In an interview with the Russian television station Mir on August 30, President Almazbek Atambayev restated his commitment to entering the Customs Union. Noting that re-exporting Chinese products to Kazakhstan and Russia had helped the country “survive through difficult times,” he said it was now “time to think of the future” by developing homemade industries and services ahead of Customs Union entry.
Bakai Zhunushov, the business advisory services coordinator at the European Bank for Reconstruction and Development (EBRD), is more cautious about Customs Union entry, anticipating a “difficult adjustment period.” Still, he agrees that innovative startups such as EcoProduct Asia – by linking farmers to larger, richer markets outside the country – would be able to take a step in the right direction. “When it comes to growing fruits and other primary products, a large part of this value is often lost. … A big part of the harvest is spoiled before it is sold,” Zhunushov told EurasiaNet.org.
Omuraliev is part of a new generation of entrepreneurs that “start from nil,” says Uluk Kydyrbaev, a former head of the Bishkek Business Club, a prominent lobby.

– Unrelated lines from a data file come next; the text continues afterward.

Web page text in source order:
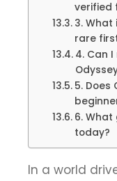
verified
3.
rare
4. Can
5. Does
6.
today?
In a world
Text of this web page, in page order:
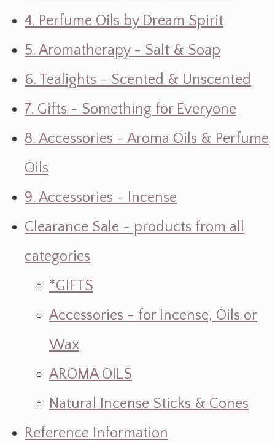
4. Perfume Oils by Dream Spirit
5. Aromatherapy - Salt & Soap
6. Tealights - Scented & Unscented
7. Gifts ~ Something for Everyone
8. Accessories ~ Aroma Oils & Perfume
Oils
9. Accessories ~ Incense
Clearance Sale ~ products from all
categories
*GIFTS
Accessories - for Incense, Oils or
Wax
AROMA OILS
Natural Incense Sticks & Cones
Reference Information
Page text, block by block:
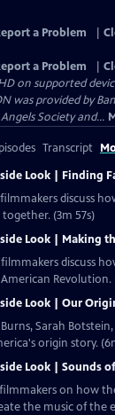
a Problem
a Problem
on supported
was provided by
Society and...
Transcript
Look | Finding
discuss
(3m 57s)
Look | Making
discuss
Revolution.
Look | Our
Sarah
origin story.
Look | Sounds
on how
the music of the
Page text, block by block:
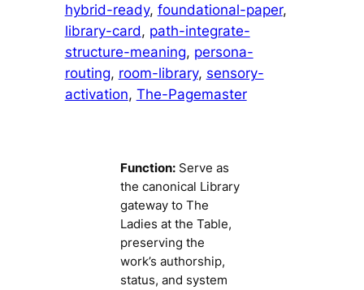
hybrid-ready, foundational-paper
library-card, path-integrate-
structure-meaning, persona-
routing, room-library, sensory-
activation, The-Pagemaster
Function:Serve as
the canonical Library
gateway to The
Ladies at the Table,
preserving the
work’s authorship,
status, and system
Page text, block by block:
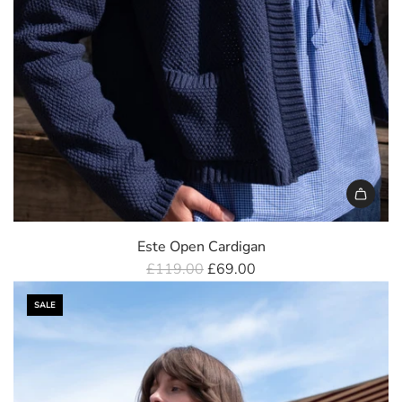
Este Open Cardigan
R
a
£119.00£69.00
SALE
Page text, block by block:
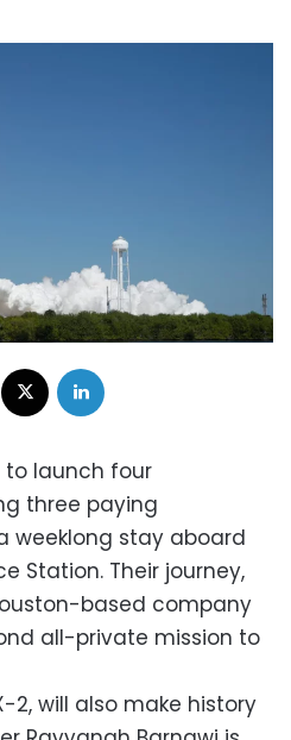
Facebook
to launch four
three paying
weeklong stay aboard
Station. Their journey,
based company
all-private mission to
2, will also make history
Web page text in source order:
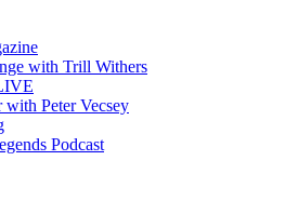
with Trill Withers
with Peter Vecsey
Podcast
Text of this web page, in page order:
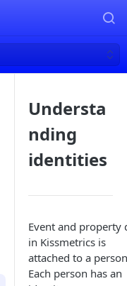
Understa
nding
identities
Event and property
in Kissmetrics is
attached to a
Each person has an
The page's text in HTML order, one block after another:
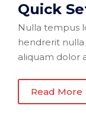
Quick
Nulla tempus
hendrerit nulla
aliquam dolor
Read More
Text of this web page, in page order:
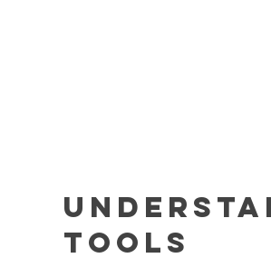
Tools
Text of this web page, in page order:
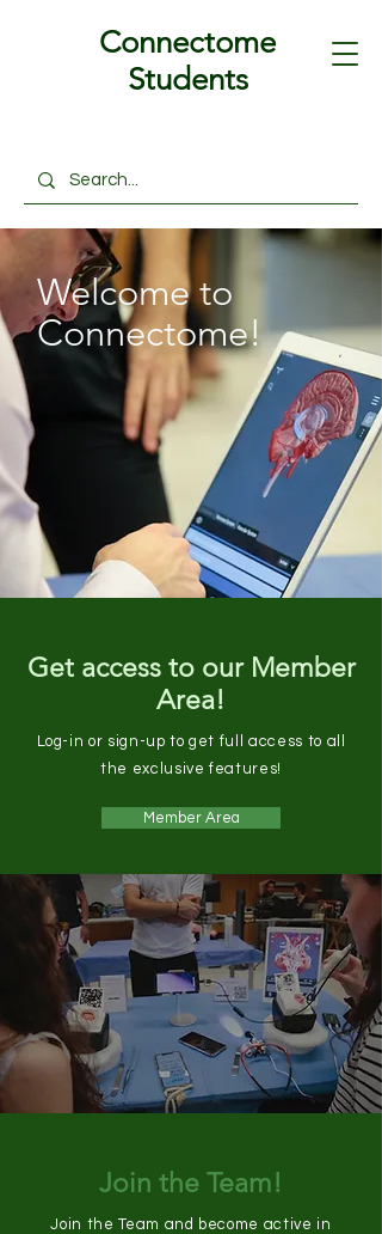
Connectome
Students
Welcome to
Connectome!
Get access to our Member
Area!
Log-in or sign-up to get full access to all
the exclusive features!
Member Area
Join the Team!
Join the Team and become active in
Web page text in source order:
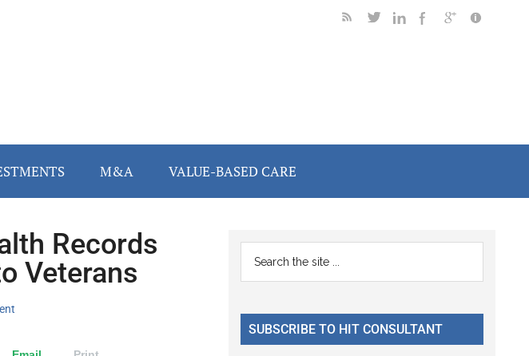
M&A VALUE-BASED CARE
Records
Veterans
Primary
Sidebar
...
SUBSCRIBE TO HIT CONSULTANT
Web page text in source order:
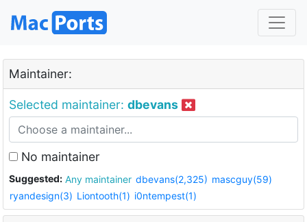
Maintainer:
Selected maintainer: dbevans
No maintainer
Suggested: Any maintainer dbevans(2,325) mascguy(59)
ryandesign(3) Liontooth(1) i0ntempest(1)
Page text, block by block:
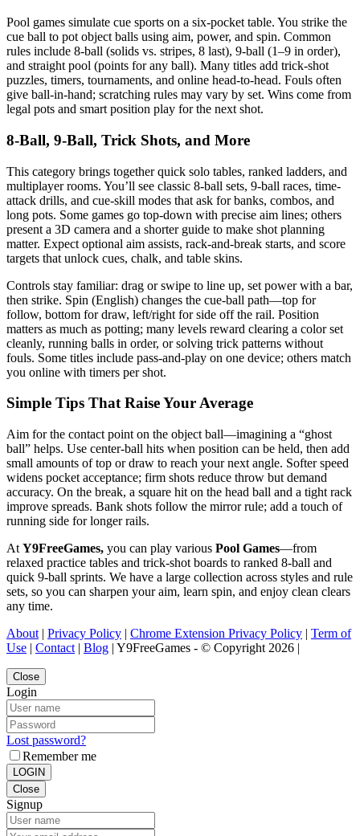
Pool games simulate cue sports on a six-pocket table. You strike the
cue ball to pot object balls using aim, power, and spin. Common
rules include 8-ball (solids vs. stripes, 8 last), 9-ball (1–9 in order),
and straight pool (points for any ball). Many titles add trick-shot
puzzles, timers, tournaments, and online head-to-head. Fouls often
give ball-in-hand; scratching rules may vary by set. Wins come from
legal pots and smart position play for the next shot.
8-Ball, 9-Ball, Trick Shots, and More
This category brings together quick solo tables, ranked ladders, and
multiplayer rooms. You’ll see classic 8-ball sets, 9-ball races, time-
attack drills, and cue-skill modes that ask for banks, combos, and
long pots. Some games go top-down with precise aim lines; others
present a 3D camera and a shorter guide to make shot planning
matter. Expect optional aim assists, rack-and-break starts, and score
targets that unlock cues, chalk, and table skins.
Controls stay familiar: drag or swipe to line up, set power with a bar,
then strike. Spin (English) changes the cue-ball path—top for
follow, bottom for draw, left/right for side off the rail. Position
matters as much as potting; many levels reward clearing a color set
cleanly, running balls in order, or solving trick patterns without
fouls. Some titles include pass-and-play on one device; others match
you online with timers per shot.
Simple Tips That Raise Your Average
Aim for the contact point on the object ball—imagining a “ghost
ball” helps. Use center-ball hits when position can be held, then add
small amounts of top or draw to reach your next angle. Softer speed
widens pocket acceptance; firm shots reduce throw but demand
accuracy. On the break, a square hit on the head ball and a tight rack
improve spreads. Bank shots follow the mirror rule; add a touch of
running side for longer rails.
At Y9FreeGames, you can play various Pool Games—from
relaxed practice tables and trick-shot boards to ranked 8-ball and
quick 9-ball sprints. We have a large collection across styles and rule
sets, so you can sharpen your aim, learn spin, and enjoy clean clears
any time.
About | Privacy Policy | Chrome Extension Privacy Policy | Term of
Use | Contact | Blog | Y9FreeGames - © Copyright 2026 |
Close
Login
Lost password?
Remember me
LOGIN
Close
Signup
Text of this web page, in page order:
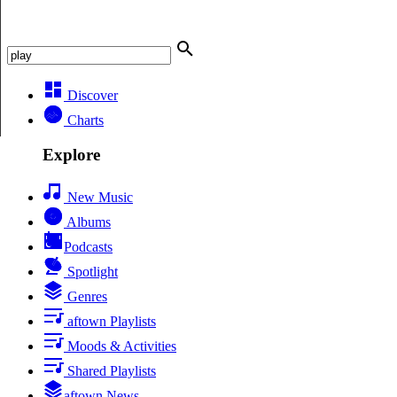
Discover
Charts
Explore
New Music
Albums
Podcasts
Spotlight
Genres
aftown Playlists
Moods & Activities
Shared Playlists
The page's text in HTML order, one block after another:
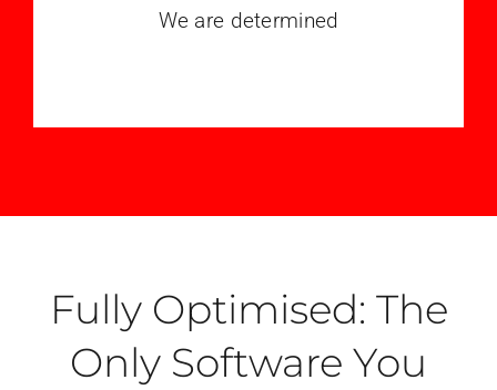
We are determined
Fully Optimised: The
Only Software You
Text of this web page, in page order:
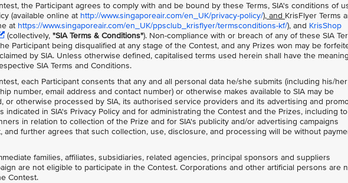
the Participant agrees to comply with and be bound by these Terms, SIA's conditions of
(available online at http://www.singaporeair.com/en_UK/privacy-policy/), and KrisFlyer Terms
at https://www.singaporeair.com/en_UK/ppsclub_krisflyer/termsconditions-kf/), and KrisShop
(collectively, "SIA Terms & Conditions"). Non-compliance with or breach of any of these SIA
Participant being disqualified at any stage of the Contest, and any Prizes won may be
by SIA. Unless otherwise defined, capitalised terms used herein shall have the
SIA Terms and Conditions.
each Participant consents that any and all personal data he/she submits (including his/her
number, email address and contact number) or otherwise makes available to SIA may be
or otherwise processed by SIA, its authorised service providers and its advertising and
indicated in SIA's Privacy Policy and for administrating the Contest and the Prizes, including to
in relation to collection of the Prize and for SIA's publicity and/or advertising campaigns
and further agrees that such collection, use, disclosure, and processing will be without
families, affiliates, subsidiaries, related agencies, principal sponsors and suppliers
are not eligible to participate in the Contest. Corporations and other artificial persons are
Contest.
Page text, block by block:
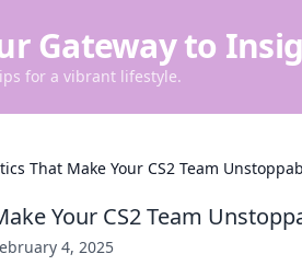
Gateway to
for a vibrant lifestyle.
That Make Your CS2 Team
Your CS2 Team
4, 2025
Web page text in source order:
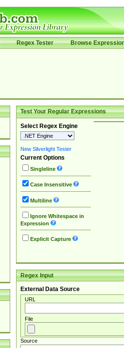
Regex Tester Browse
Test Your Regular Expressions
Select Regex Engine
New Silverlight Tester
Current Options
Singleline
Case Insensitive
Multiline
Ignore Whitespace in
Expression
Explicit Capture
Regex Input
External Data Source
URL
File
Source
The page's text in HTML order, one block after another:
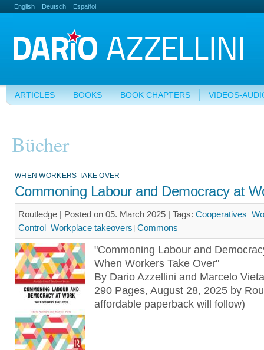
English Deutsch Español
ARTICLES BOOKS BOOK CHAPTERS VIDEOS-
Bücher
WHEN WORKERS TAKE OVER
Commoning Labour and Democracy at
Routledge | Posted on 05. March 2025 | Tags: Cooperatives
Control Workplace takeovers Commons
"Commoning Labour and
When Workers Take Over"
By Dario Azzellini and Marcelo Vieta
290 Pages, August 28, 2025 by
affordable paperback will follow)
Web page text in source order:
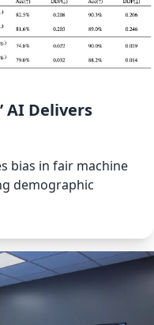
AI Delivers
bias in fair machine
demographic
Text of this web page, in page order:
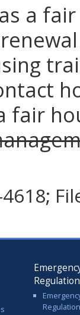
a
fair
4618;

He contrasts today’s businessmen with those who got rich during the initial post-Soviet privatization rush. “Today’s [entrepreneurs] have a wider compass. They think in terms of globalization and the mass possibilities it offers,” he told EurasiaNet.org.
But Kydyrbaev argues that the majority of new and would-be Kyrgyz producers will be better off outside the Customs Union than inside it, despite government messaging to the contrary.
“Currently if a small company is trying to build a factory they can choose between expensive, excellent quality materials and equipment from Europe, or cheap affordable equipment and materials from China.” That “cheap Chinese component” is often a default preference for new businesses in Kyrgyzstan, who tend to lack significant start-up capital, said Kydyrbaev. The Customs Union, with its high import tariffs, will increase the cost for both options and “restrict choice,” for entrepreneurs, he said. That’s “bad for innovation.”